* [What you should do]:
Exclude all pictures. Then restate, word for word, the entries from the first line through the line that contains "the number and".

* [Entries supplied]:
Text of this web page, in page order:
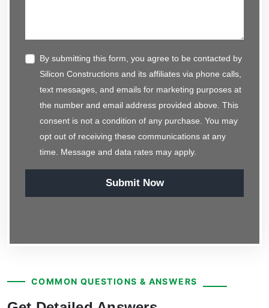
By submitting this form, you agree to be contacted by
Silicon Constructions and its affiliates via phone calls,
text messages, and emails for marketing purposes at
the number and email address provided above. This
consent is not a condition of any purchase. You may
opt out of receiving these communications at any
time. Message and data rates may apply.
Submit Now
COMMON QUESTIONS & ANSWERS
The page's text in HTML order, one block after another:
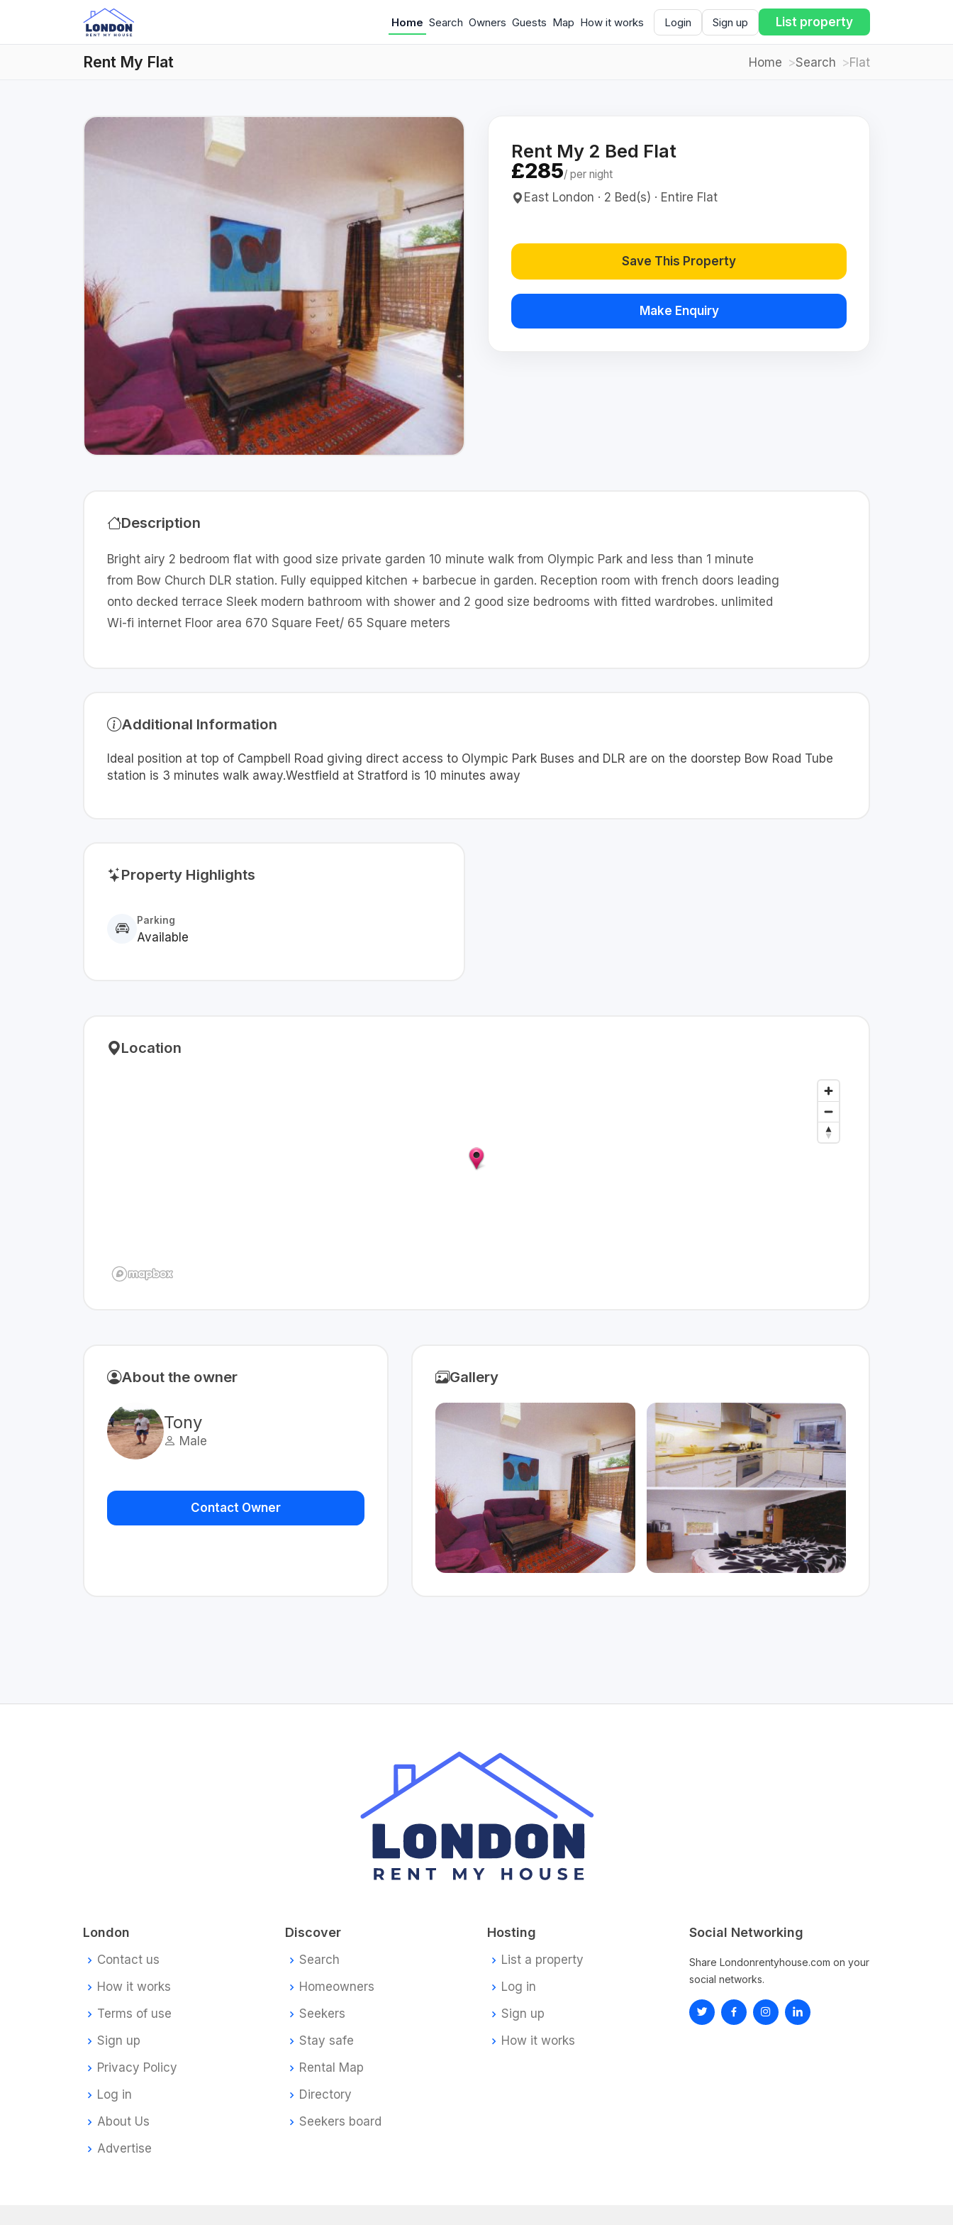
Home Search Owners Guests Map How it works Login Sign up List property
Rent My Flat Home Search Flat
Rent My 2 Bed Flat
£285/ per night
East London · 2 Bed(s) · Entire Flat
Save This Property
Make Enquiry
Description
Bright airy 2 bedroom flat with good size private garden 10 minute walk from Olympic Park and less than 1 minute
from Bow Church DLR station. Fully equipped kitchen + barbecue in garden. Reception room with french doors leading
onto decked terrace Sleek modern bathroom with shower and 2 good size bedrooms with fitted wardrobes. unlimited
Wi-fi internet Floor area 670 Square Feet/ 65 Square meters
Additional Information
Ideal position at top of Campbell Road giving direct access to Olympic Park Buses and DLR are on the doorstep Bow Road Tube
station is 3 minutes walk away.Westfield at Stratford is 10 minutes away
Property Highlights
Parking
Available
Location
About the owner
Tony
Male
Contact Owner
Gallery
London
Contact us
How it works
Terms of use
Sign up
Privacy Policy
Log in
About Us
Advertise
Discover
Search
Homeowners
Seekers
Stay safe
Rental Map
Directory
Seekers board
Hosting
List a property
Log in
Sign up
How it works
Social Networking
Share Londonrentyhouse.com on your
social networks.

* [Written response]:
Text of this web page, in page order:
By submitting this form, you agree to be contacted by
Silicon Constructions and its affiliates via phone calls,
text messages, and emails for marketing purposes at
the number and email address provided above. This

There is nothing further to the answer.